PROVIDED ENTRIES Block Start
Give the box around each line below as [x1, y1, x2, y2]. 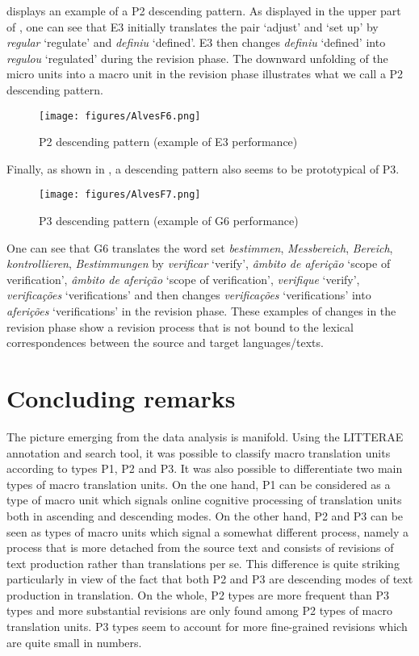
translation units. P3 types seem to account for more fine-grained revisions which [6, 618, 408, 635]
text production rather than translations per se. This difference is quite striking [6, 554, 400, 571]
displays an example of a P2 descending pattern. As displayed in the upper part [6, 2, 401, 19]
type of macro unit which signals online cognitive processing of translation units [6, 491, 402, 508]
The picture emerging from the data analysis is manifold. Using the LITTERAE [6, 428, 404, 445]
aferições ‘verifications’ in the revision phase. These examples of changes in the [6, 303, 396, 320]
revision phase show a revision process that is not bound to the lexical [6, 318, 354, 335]
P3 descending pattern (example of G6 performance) [39, 212, 299, 229]
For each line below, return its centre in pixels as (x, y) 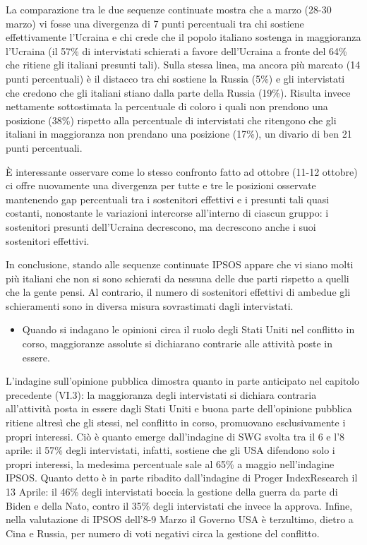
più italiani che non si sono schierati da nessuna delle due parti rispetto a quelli (178, 278)
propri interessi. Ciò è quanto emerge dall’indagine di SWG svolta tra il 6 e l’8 (175, 436)
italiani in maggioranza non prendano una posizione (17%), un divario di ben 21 (179, 134)
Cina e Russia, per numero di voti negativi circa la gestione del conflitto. (163, 533)
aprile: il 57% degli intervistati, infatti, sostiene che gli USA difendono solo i (170, 450)
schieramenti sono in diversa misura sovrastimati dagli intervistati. (150, 305)
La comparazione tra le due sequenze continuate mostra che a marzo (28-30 (169, 9)
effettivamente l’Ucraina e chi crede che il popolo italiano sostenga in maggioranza (183, 37)
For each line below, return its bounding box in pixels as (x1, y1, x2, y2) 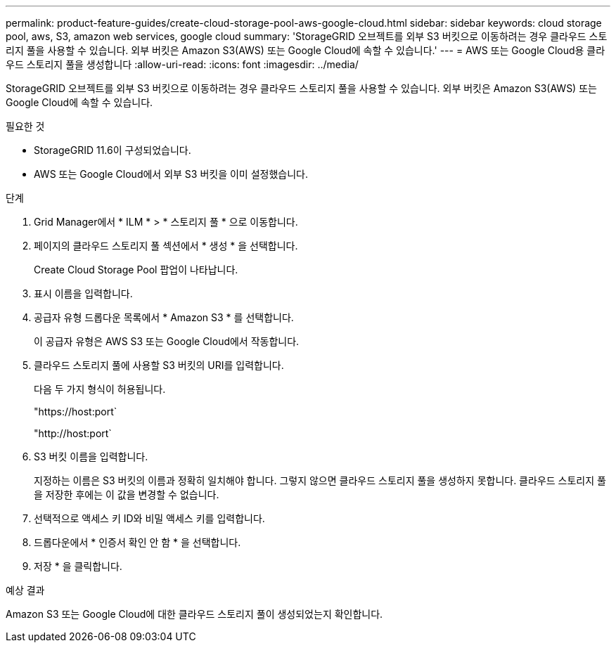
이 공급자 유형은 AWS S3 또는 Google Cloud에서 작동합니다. (34, 335, 300, 347)
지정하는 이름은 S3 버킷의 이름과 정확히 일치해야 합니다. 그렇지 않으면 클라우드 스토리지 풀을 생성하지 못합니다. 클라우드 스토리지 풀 (34, 474, 606, 486)
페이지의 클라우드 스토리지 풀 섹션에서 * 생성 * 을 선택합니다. (34, 240, 298, 252)
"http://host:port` (34, 427, 112, 439)
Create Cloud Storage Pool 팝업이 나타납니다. (34, 264, 238, 276)
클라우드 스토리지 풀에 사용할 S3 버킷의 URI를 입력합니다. (34, 359, 284, 371)
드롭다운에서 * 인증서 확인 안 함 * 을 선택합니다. (34, 536, 241, 548)
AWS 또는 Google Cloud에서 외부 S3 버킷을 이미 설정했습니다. (34, 168, 309, 180)
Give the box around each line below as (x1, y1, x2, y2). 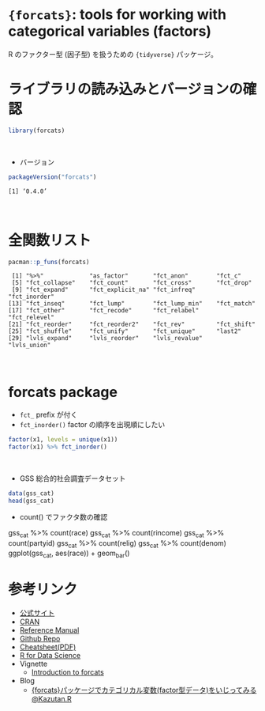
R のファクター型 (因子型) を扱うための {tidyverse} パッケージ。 (8, 49, 218, 59)
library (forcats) (8, 127, 65, 134)
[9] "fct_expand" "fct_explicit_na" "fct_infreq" (11, 286, 196, 294)
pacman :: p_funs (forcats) (8, 258, 90, 266)
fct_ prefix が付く (19, 410, 78, 420)
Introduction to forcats (31, 668, 104, 677)
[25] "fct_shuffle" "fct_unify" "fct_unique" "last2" (8, 327, 242, 335)
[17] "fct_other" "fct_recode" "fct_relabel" (8, 307, 200, 315)
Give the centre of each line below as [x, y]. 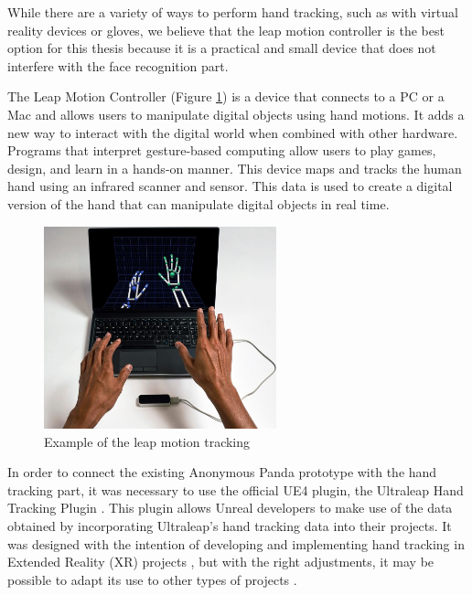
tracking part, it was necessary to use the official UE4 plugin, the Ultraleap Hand [236, 489]
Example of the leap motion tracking [147, 441]
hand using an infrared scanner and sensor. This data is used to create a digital [230, 186]
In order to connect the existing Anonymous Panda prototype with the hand [222, 472]
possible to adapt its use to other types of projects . [152, 579]
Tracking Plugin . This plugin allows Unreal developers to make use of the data [230, 508]
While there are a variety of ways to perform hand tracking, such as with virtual [233, 12]
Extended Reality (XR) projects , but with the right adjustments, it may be [221, 562]
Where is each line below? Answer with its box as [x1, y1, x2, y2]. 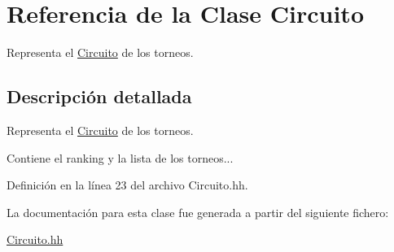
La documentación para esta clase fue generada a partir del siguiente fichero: [7, 203, 389, 220]
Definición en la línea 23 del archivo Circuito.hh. [7, 176, 248, 193]
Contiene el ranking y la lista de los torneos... [7, 149, 234, 166]
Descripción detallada [7, 84, 192, 109]
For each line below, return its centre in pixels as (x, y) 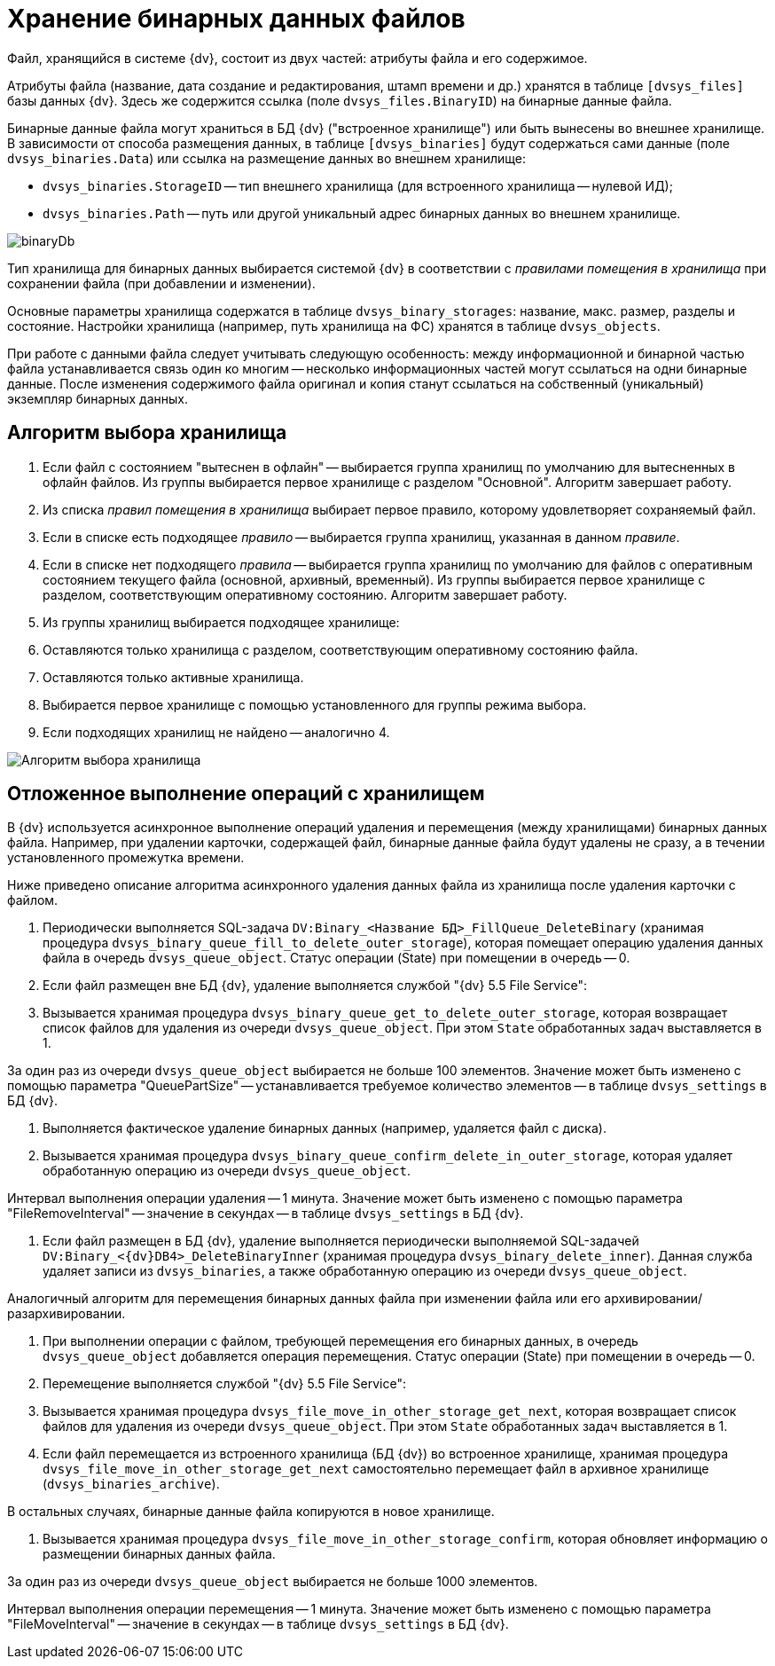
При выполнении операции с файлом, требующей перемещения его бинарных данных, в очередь (341, 1341)
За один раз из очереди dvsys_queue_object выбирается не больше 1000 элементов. (273, 1582)
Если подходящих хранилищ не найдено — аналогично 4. (216, 732)
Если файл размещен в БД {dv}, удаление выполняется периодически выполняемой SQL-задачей (341, 1241)
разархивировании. (67, 1314)
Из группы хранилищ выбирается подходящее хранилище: (221, 622)
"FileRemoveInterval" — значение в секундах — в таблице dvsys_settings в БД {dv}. (266, 1214)
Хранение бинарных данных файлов (236, 19)
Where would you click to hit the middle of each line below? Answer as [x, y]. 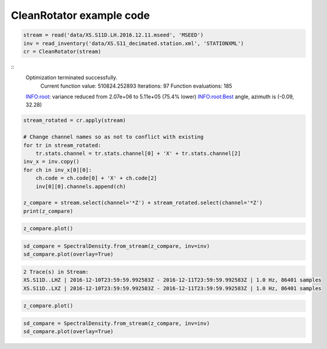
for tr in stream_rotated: [62, 145]
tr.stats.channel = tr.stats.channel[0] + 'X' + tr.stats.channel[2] [138, 154]
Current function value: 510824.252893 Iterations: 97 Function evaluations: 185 [136, 86]
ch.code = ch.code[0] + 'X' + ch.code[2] [96, 178]
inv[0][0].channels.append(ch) [81, 186]
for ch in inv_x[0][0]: [58, 170]
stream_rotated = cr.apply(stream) [75, 120]
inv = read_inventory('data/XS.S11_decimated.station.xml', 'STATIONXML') [134, 43]
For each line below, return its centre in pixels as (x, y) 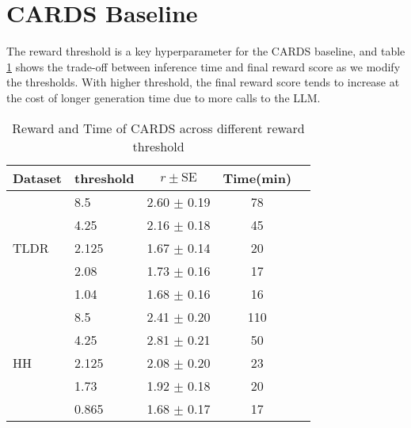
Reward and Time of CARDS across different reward (158, 128)
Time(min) (257, 178)
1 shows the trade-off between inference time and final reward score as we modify (204, 66)
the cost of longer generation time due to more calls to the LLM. (164, 97)
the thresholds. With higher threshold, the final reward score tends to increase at (203, 82)
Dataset (38, 178)
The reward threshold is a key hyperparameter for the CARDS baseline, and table (206, 51)
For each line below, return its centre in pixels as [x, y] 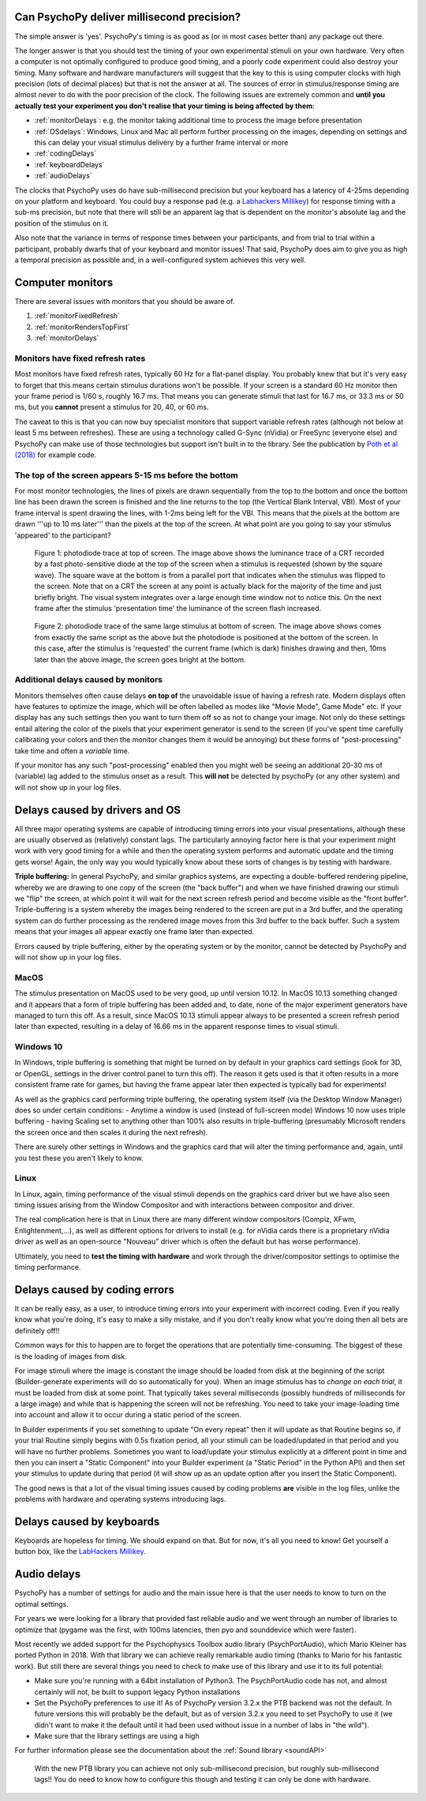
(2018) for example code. [56, 455]
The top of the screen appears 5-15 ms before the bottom [126, 475]
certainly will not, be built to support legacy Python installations [137, 1692]
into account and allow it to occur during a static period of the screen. [128, 1415]
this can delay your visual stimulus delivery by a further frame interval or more [161, 143]
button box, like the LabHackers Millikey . [80, 1551]
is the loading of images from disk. [71, 1356]
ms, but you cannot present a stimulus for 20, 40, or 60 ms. [112, 407]
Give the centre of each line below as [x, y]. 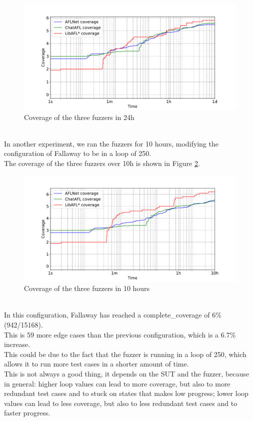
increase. [17, 344]
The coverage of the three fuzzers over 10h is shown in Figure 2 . [102, 163]
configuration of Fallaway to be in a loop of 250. [78, 153]
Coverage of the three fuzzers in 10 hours [87, 288]
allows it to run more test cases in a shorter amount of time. [96, 364]
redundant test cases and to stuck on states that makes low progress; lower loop [126, 393]
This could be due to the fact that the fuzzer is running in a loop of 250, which [125, 354]
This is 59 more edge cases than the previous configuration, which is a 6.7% [120, 334]
PROVIDED ENTRIES Block End
=== WHAT THE TASK REQUIRES ===
The required output is each line of the entries that contains the word "which".

=== YOUR RESPONSE ===
translation units. P3 types seem to account for more fine-grained revisions which [6, 618, 408, 635]
type of macro unit which signals online cognitive processing of translation units [6, 491, 402, 508]
This could be due to the fact that the fuzzer is running in a loop of 250, which [125, 354]
This is 59 more edge cases than the previous configuration, which is a 6.7% [120, 334]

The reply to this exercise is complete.